It's the end of my first round of midterms for spring semester and I'm learning a lot about college life. I'm an excessive coffee drinker, I need a nap to survive the week, I'm a sucker for the Girl Scouts selling cookies in front of the Undergraduate Library and Rams Gym (they take credit cards and Venmo, ugh now I need a box of Thin Mints) and I still don't know how to properly study for an exam.
During fall semester, I had my first round of midterms ever. I never took a real exam in high school as my school system banned exams midway through my sophomore year. Teachers were no longer allowed to give cumulative exams at the end of the first and second semester, but could hold "end of quarter" tests that took no longer than 1.5 hours. Our exam schedule of a two hour exam, a 30 minute break and a second two hour exam was ditched in favor of our usual class schedule, removing those reduced days to join the semesters fluidly.
I narrowly missed exams through having "midterms," or exams at the end of the first semester, since they were snowed out both my freshman and sophomore years. At the end of my freshman year, we did have "finals" but they were non-cumulative tests that weighed as much as any other test or projects that we did in class. Nothing major.
At the time, it felt like a blessing, not having to worry about taking a cumulative exam in Algebra II with Trigonometry and Chemistry. I had no clue what it would mean for me in the future and how it would affect my college success.
That meant that going into Carolina, the only major exams that I had taken were two SAT's (one of each of the old format and the new format), an ACT and the eight AP exams that I had taken throughout high school. I studied by taking practice tests from Princeton Review books and then walked in on test day with a calculator, bag of pens, pencils, and erasers, a bottle of water and a Ziploc bag of Cheez-It's to take the exam. At the end of each of those tests, I would take myself out to go eat and then relax for a while.

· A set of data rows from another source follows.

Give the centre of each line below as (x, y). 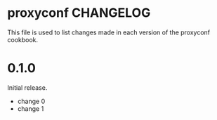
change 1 (31, 108)
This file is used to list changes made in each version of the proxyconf (109, 32)
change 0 (31, 101)
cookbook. (23, 39)
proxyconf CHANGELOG (79, 13)
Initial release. (27, 87)
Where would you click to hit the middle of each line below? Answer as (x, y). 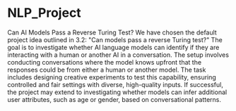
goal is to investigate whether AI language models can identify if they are (113, 47)
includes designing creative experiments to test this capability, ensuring (112, 77)
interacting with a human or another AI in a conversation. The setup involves (118, 55)
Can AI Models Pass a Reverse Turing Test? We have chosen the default (112, 32)
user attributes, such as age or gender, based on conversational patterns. (114, 99)
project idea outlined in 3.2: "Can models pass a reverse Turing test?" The (115, 39)
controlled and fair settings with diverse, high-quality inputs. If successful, (116, 84)
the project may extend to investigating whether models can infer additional (117, 92)
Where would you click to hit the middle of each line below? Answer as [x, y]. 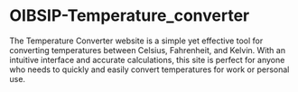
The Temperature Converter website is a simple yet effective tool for [136, 41]
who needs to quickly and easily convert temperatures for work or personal [149, 69]
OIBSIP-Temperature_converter [130, 16]
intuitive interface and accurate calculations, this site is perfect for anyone [147, 60]
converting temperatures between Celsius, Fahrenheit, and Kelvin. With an [148, 50]

As a First Year at Carolina, I quickly learned that midterms and finals are real and it scared me. I remember asking my roommate about exams and she just went, "how have you never had a midterm or a final?" before telling me that she had an exam in every class she had taken throughout high school. I felt extremely unprepared and wondered for what felt like the thousandth time how had I gotten into Carolina?

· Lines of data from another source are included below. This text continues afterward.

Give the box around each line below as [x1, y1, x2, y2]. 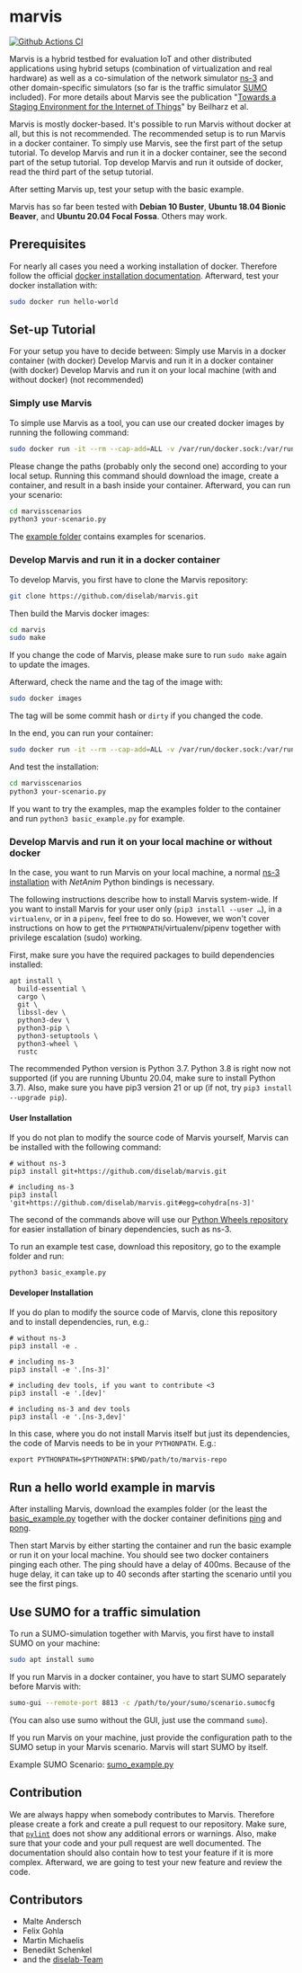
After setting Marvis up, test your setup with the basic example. [9, 183, 244, 194]
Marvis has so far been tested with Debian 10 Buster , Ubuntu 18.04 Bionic [9, 200, 286, 212]
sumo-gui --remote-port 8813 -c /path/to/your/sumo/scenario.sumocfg [9, 1698, 276, 1707]
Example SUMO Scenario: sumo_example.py [9, 1759, 174, 1770]
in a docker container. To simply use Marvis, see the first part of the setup [9, 138, 283, 148]
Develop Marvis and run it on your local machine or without [9, 835, 272, 848]
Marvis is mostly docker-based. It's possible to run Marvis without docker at [9, 119, 291, 129]
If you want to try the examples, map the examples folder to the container [9, 803, 281, 814]

I stressed out about an exam on Development and Inequality only to find that it was just a lot of writing and explaining key theories we had learned in class. My midterm for Intro to Journalism was 50 multiple choice questions on guest speakers. Since this was the first time I had ever taken an exam, I did what anyone else in my position would do, I printed out every page of notes that I had taken up to that point and studied them, highlighting, annotating, building example questions and creating study guides. I was lucky that this would help me pass (and actually do perfectly fine) on these tests.
When finals rolled around, I repeated the process that had worked during midterms. I did alright.
Here I am, done with my first round of exams and I can say that those study tools that had worked fall semester didn't work well this spring. Human Anatomy is killing my GPA and taking up a lot of my spare time. I have study guides, forty pages of notes of four different systems of the body and 38 muscles, a Quizlet and thirteen PowerPoints (with voiceover from a professor) just for this single class and sadly, I need to find a better way to study for the next exam (in three weeks).
Do it for the kids and reinstate exams at the end of each semester to help your high schoolers prepare for college. I am sure I am not the first alum of my school system having trouble with college exams because we had never taken them in high school. This lack of preparation puts us at a gaping difference behind our classmates, as they at least know the drill and they've figured out what works best for them.
Do it for the kids and give them the skills that they need to succeed.